• _What the exercise asks_
Work out how many lines in the data hold the string "been". Reply with only that number.

= = = = = = =

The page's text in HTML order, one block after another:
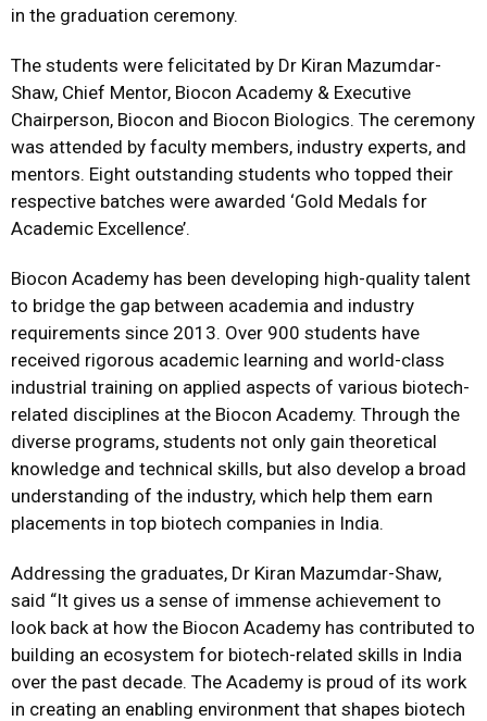
in the graduation ceremony.
The students were felicitated by Dr Kiran Mazumdar-
Shaw, Chief Mentor, Biocon Academy & Executive
Chairperson, Biocon and Biocon Biologics. The ceremony
was attended by faculty members, industry experts, and
mentors. Eight outstanding students who topped their
respective batches were awarded ‘Gold Medals for
Academic Excellence’.
Biocon Academy has been developing high-quality talent
to bridge the gap between academia and industry
requirements since 2013. Over 900 students have
received rigorous academic learning and world-class
industrial training on applied aspects of various biotech-
related disciplines at the Biocon Academy. Through the
diverse programs, students not only gain theoretical
knowledge and technical skills, but also develop a broad
understanding of the industry, which help them earn
placements in top biotech companies in India.
Addressing the graduates, Dr Kiran Mazumdar-Shaw,
said “It gives us a sense of immense achievement to
look back at how the Biocon Academy has contributed to
building an ecosystem for biotech-related skills in India
over the past decade. The Academy is proud of its work
in creating an enabling environment that shapes biotech
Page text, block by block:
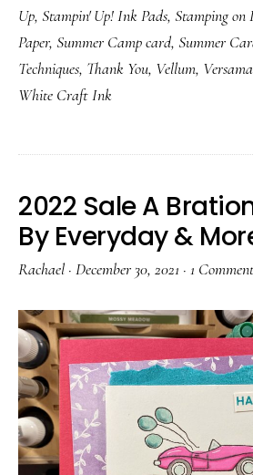
Up, Stampin' Up! Ink Pads, Stamping on
Paper, Summer Camp card, Summer
Techniques, Thank You, Vellum,
White Craft Ink
2022 Sale A
By Everyday &
Rachael · December 30, 2021 · 1 Comment
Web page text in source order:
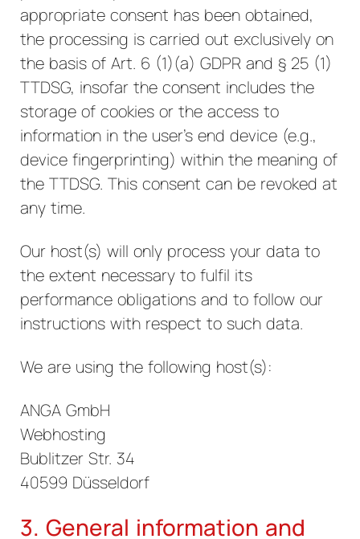
appropriate consent has been obtained,
the processing is carried out exclusively on
the basis of Art. 6 (1)(a) GDPR and § 25 (1)
TTDSG, insofar the consent includes the
storage of cookies or the access to
information in the user's end device (e.g.,
device fingerprinting) within the meaning of
the TTDSG. This consent can be revoked at
any time.
Our host(s) will only process your data to
the extent necessary to fulfil its
performance obligations and to follow our
instructions with respect to such data.
We are using the following host(s):
ANGA GmbH
Webhosting
Bublitzer Str. 34
40599 Düsseldorf
3. General information and
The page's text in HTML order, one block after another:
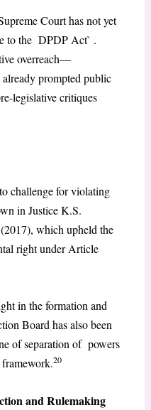
Court has not yet
to the DPDP Act` .
overreach—
prompted public
legislative critiques
challenge for violating
in Justice K.S.
which upheld the
right under Article
in the formation and
Board has also been
of separation of powers
20
and Rulemaking
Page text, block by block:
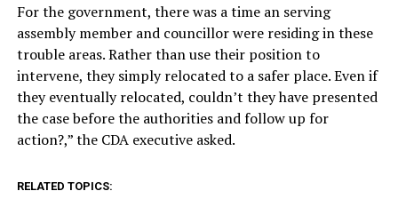
For the government, there was a time an serving
assembly member and councillor were residing in these
trouble areas. Rather than use their position to
intervene, they simply relocated to a safer place. Even if
they eventually relocated, couldn’t they have presented
the case before the authorities and follow up for
action?,” the CDA executive asked.
RELATED TOPICS:
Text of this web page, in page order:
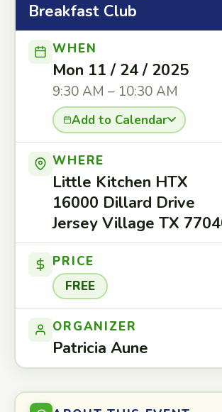
Breakfast Club
WHEN
Mon 11 / 24 / 2025
9:30 AM – 10:30 AM
Add to Calendar
WHERE
Little Kitchen HTX
16000 Dillard Drive
Jersey Village TX
PRICE
FREE
ORGANIZER
Patricia Aune
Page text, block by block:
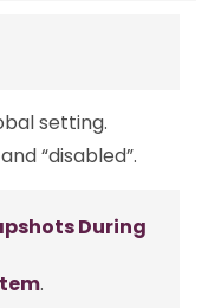
setting.
“disabled”.
During
.
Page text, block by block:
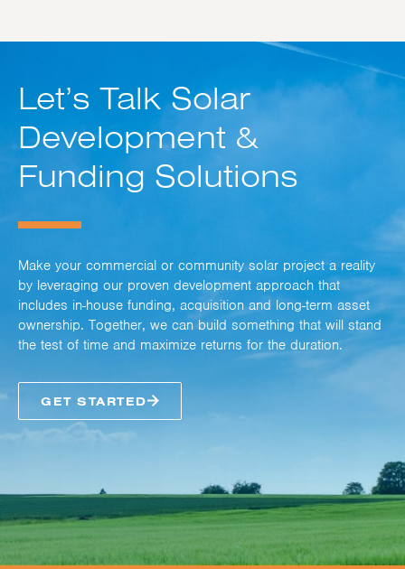
Let’s Talk Solar
Development &
Funding Solutions
Make your commercial or community solar project a reality
by leveraging our proven development approach that
includes in-house funding, acquisition and long-term asset
ownership. Together, we can build something that will stand
the test of time and maximize returns for the duration.
GET STARTED
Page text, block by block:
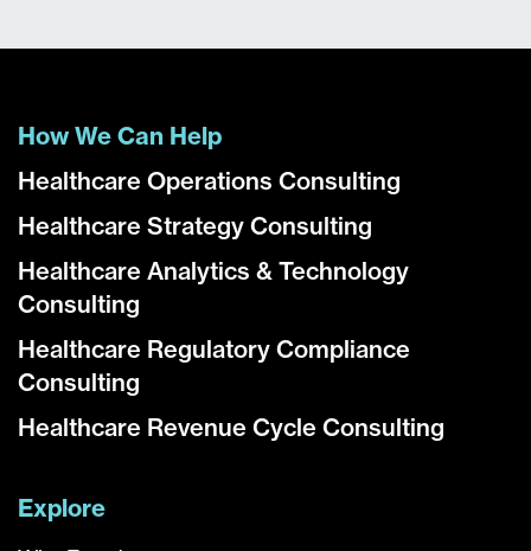
How We Can Help
Healthcare Operations Consulting
Healthcare Strategy Consulting
Healthcare Analytics & Technology
Consulting
Healthcare Regulatory Compliance
Consulting
Healthcare Revenue Cycle Consulting
Explore
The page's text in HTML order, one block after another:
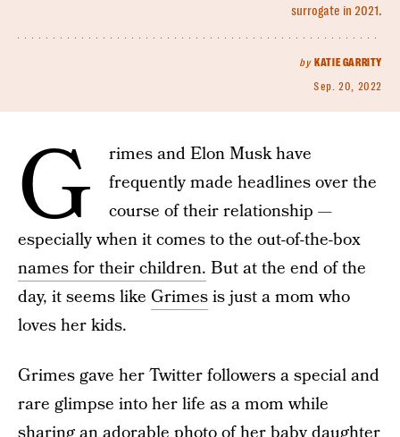
surrogate in 2021.
by KATIE GARRITY
Sep. 20, 2022
G
rimes and Elon Musk have
frequently made headlines over the
course of their relationship —
especially when it comes to the out-of-the-box
names for their children. But at the end of the
day, it seems like Grimesis just a mom who
loves her kids.
Grimes gave her Twitter followers a special and
rare glimpse into her life as a mom while

= = = = = = =

• _Exercise output_
3